Christians and Alcohol: A Timeline

Christians have had a decidedly love/hate relationship with alcohol. The infamous “drink” has been regarded by Christians at various times with awe, horror, religious devotion, fear, obsession, prohibition, addiction, and temperance. It has been one of the most divisive issues within modern American evangelicalism, creating rifts within churches, within families, within Christian institutions. As Mark Noll has noted,

Some evangelicals have made opinions on liquor more important for fellowship and cooperation than attitudes toward the person of Christ or the nature of salvation. This is particularly unfortunate since the Bible speaks clearly about Christ and salvation, but not about the question of total abstinence.
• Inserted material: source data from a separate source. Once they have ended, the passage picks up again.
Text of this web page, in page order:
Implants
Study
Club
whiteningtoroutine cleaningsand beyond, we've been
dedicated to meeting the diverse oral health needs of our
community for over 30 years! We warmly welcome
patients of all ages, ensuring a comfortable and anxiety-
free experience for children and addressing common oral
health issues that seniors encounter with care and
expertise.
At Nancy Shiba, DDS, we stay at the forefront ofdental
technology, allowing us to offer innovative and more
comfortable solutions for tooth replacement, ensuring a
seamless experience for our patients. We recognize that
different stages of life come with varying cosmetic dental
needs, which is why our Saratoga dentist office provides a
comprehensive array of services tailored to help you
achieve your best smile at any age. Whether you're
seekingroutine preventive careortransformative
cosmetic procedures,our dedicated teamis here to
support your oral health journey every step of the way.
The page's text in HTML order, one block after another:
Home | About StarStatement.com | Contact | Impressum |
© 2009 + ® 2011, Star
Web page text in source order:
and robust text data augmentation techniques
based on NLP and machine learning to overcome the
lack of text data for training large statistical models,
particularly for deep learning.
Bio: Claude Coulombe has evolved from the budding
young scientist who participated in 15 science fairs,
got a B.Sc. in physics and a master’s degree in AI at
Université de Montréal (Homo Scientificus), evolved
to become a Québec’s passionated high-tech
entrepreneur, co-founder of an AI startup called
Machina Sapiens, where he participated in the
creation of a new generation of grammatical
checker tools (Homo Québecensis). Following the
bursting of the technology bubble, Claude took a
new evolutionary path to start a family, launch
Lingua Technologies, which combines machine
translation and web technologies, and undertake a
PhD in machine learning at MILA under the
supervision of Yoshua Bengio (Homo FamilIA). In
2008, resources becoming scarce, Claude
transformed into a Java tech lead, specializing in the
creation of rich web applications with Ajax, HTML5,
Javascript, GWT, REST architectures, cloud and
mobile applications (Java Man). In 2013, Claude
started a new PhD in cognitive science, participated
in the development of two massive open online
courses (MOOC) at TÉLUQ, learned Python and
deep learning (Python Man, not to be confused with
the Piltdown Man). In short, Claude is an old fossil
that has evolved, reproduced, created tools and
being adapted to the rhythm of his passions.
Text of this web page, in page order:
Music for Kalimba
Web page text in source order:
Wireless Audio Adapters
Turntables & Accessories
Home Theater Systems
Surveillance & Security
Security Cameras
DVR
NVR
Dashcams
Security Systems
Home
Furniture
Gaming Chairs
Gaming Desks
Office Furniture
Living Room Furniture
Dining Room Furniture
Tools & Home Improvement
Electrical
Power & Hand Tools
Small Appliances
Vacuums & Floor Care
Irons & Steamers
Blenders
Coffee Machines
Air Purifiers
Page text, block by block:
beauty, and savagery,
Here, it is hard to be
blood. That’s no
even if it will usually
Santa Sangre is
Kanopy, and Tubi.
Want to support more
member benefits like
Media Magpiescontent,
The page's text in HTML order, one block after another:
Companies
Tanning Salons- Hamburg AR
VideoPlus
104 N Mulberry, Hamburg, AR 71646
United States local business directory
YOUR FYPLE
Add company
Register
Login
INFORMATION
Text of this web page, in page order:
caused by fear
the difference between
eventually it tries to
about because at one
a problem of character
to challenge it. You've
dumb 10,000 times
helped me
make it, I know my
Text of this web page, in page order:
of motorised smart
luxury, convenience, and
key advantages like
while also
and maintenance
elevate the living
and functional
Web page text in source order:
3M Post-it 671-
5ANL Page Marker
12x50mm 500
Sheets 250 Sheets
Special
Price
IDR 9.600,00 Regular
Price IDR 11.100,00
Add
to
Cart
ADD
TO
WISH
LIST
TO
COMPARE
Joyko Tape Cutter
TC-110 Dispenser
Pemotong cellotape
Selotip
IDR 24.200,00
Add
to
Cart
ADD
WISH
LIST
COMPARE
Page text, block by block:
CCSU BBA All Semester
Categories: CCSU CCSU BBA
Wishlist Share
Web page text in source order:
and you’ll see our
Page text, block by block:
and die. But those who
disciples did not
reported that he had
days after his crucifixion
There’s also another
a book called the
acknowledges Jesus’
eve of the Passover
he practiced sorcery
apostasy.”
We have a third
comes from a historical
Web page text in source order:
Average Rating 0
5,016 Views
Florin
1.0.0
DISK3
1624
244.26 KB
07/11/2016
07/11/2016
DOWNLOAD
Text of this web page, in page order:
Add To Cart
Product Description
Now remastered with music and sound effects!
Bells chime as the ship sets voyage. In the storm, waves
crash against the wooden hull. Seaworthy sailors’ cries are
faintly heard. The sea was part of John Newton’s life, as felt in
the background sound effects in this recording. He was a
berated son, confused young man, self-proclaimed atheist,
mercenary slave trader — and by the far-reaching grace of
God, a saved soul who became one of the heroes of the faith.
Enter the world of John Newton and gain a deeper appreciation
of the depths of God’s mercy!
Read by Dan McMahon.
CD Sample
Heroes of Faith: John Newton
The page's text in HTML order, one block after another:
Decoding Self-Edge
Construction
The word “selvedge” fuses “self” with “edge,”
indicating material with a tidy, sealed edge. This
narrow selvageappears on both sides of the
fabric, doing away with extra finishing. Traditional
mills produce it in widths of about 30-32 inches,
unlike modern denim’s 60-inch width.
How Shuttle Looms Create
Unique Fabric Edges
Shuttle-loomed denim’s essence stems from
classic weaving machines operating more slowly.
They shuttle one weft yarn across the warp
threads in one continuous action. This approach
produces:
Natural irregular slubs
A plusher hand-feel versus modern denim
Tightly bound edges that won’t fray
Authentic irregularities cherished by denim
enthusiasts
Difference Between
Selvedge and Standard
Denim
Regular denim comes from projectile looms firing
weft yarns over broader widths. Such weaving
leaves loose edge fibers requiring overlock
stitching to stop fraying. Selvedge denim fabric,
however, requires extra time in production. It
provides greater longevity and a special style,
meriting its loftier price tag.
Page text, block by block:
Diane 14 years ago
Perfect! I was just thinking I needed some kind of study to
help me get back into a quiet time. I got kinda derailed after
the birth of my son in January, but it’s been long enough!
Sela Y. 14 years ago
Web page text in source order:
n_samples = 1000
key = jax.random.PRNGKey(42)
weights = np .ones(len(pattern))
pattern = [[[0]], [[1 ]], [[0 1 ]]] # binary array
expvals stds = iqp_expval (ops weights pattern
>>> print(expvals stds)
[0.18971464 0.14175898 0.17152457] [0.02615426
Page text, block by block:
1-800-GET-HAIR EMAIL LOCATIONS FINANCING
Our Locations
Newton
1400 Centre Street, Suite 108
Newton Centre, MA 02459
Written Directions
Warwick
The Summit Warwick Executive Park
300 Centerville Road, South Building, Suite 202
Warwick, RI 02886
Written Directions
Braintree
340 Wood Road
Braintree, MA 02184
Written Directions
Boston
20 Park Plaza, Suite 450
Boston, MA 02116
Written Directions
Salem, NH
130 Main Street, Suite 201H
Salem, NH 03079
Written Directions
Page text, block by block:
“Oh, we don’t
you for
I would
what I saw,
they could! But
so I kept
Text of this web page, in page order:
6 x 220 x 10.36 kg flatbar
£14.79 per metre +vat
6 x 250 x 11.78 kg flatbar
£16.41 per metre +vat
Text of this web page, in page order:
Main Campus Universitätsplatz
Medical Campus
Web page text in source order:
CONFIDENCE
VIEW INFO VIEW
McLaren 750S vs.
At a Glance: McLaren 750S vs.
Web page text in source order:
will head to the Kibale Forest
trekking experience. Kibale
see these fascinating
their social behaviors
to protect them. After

How did alcohol become the subject of such an emotionally charged cultural debate? Have Christians always been so divided about it? (Short answer: no.) Is it significant that followers of Christ were the first people to invent sophisticated wine- and beer-making techniques (in medieval monasteries), but also the people who led the charge to make alcohol illegal in America?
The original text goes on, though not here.